(Stored data entries)
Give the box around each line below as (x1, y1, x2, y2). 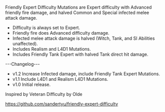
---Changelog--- (5, 61, 40, 67)
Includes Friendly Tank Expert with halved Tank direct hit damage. (12, 51, 148, 57)
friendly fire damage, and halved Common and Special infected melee (5, 10, 149, 16)
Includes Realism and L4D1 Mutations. (12, 46, 91, 52)
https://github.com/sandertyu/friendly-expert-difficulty (5, 101, 118, 107)
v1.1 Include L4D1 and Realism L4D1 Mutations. (12, 76, 108, 82)
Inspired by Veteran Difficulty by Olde (5, 91, 82, 97)
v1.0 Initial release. (12, 81, 51, 87)
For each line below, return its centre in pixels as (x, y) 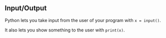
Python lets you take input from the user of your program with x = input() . (83, 20)
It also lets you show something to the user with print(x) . (65, 30)
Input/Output (26, 8)
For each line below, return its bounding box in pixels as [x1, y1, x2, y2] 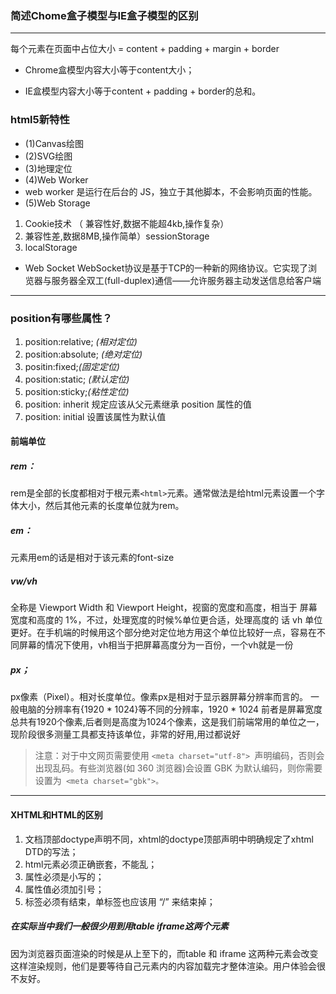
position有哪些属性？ [10, 311, 113, 325]
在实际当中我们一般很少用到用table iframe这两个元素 [10, 920, 229, 932]
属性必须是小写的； [24, 870, 105, 882]
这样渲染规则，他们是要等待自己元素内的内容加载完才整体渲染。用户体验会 [10, 960, 317, 972]
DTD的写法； [24, 845, 79, 857]
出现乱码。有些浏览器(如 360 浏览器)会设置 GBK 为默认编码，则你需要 [34, 762, 323, 774]
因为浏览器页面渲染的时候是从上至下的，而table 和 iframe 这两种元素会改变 [10, 947, 319, 959]
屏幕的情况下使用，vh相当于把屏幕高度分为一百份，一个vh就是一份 [18, 639, 294, 651]

* Problem statement *
Only the lines from the one holding "v1.0 Initial release. (12, 81, 51, 87)" through the end of the data are to be printed, exactly as they stand and with no pictures.

* Reply to the task *
v1.0 Initial release. (12, 81, 51, 87)
For each line below, return its centre in pixels as (x, y) 
Python lets you take input from the user of your program with x = input() . (83, 20)
It also lets you show something to the user with print(x) . (65, 30)
Input/Output (26, 8)
For each line below, return its bounding box in pixels as [x1, y1, x2, y2] 
position有哪些属性？ [10, 311, 113, 325]
在实际当中我们一般很少用到用table iframe这两个元素 [10, 920, 229, 932]
属性必须是小写的； [24, 870, 105, 882]
这样渲染规则，他们是要等待自己元素内的内容加载完才整体渲染。用户体验会 [10, 960, 317, 972]
DTD的写法； [24, 845, 79, 857]
出现乱码。有些浏览器(如 360 浏览器)会设置 GBK 为默认编码，则你需要 [34, 762, 323, 774]
因为浏览器页面渲染的时候是从上至下的，而table 和 iframe 这两种元素会改变 [10, 947, 319, 959]
屏幕的情况下使用，vh相当于把屏幕高度分为一百份，一个vh就是一份 [18, 639, 294, 651]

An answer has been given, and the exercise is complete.